Era 15:00, hora da nossa meditação da tarde. Esta foi a primeira vez em
nossa meditação da tarde que não seria guiada pela japonesa e sim, por um dos
homens que sempre guiou nosso ritual de purificação matinal. Ele era muito
quieto e tímido, cabelos escuros e brilhantes e olhos penetrantes. Eu nunca me
senti confortável falando muito com ele. Ele sempre foi tão sério e muito dedi-
cado ao seu caminho espiritual, que se misturar socialmente não fazia parte
disso.

Ele sentou em sua esteira de yoga e explicou que hoje nossa aula seria uma
meditação de dança. Ele iria colocar muitos sons diferentes e podíamos apenas
fechar os olhos e dançar. Dançar com a melodia da nossa alma e deixar tudo de
lado. Eu amei a ideia desta meditação. Eu amo dançar e música é o que sempre
traz o melhor de mim.

A música alta estava ligada e eu estava dançando. Eu sabia que precisava


ficar ciente do meu espaço porque estávamos em um lugar relativamente
pequeno e havia cerca de dez de nós. No começo eu me senti tão estranha e
desajeitada. Mas enquanto eu dançava, deixei a música me soltar.

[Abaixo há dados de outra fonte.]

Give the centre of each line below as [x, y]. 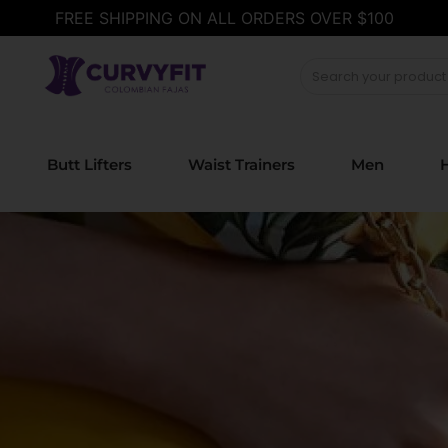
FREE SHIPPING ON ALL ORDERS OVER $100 [224, 18]
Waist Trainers [241, 164]
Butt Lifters [89, 164]

Eu sempre
gostei de dançar, mas eu estava pensando: "Estamos todas de olhos fechados,
este homem disse que ele ficaria de olho em nós para ter certeza se ninguém ia
bater a cabeça na parede. Então ele deve ter os seus olhos abertos apenas
olhando para nós. Eu odiava aquela ideia. Lembrava dos pervertidos na comu-
nidade onde eu morava e que iam pedir às mulheres para dançar para eles e
diziam para as mulheres imaginarem que elas estavam dançando para Jesus.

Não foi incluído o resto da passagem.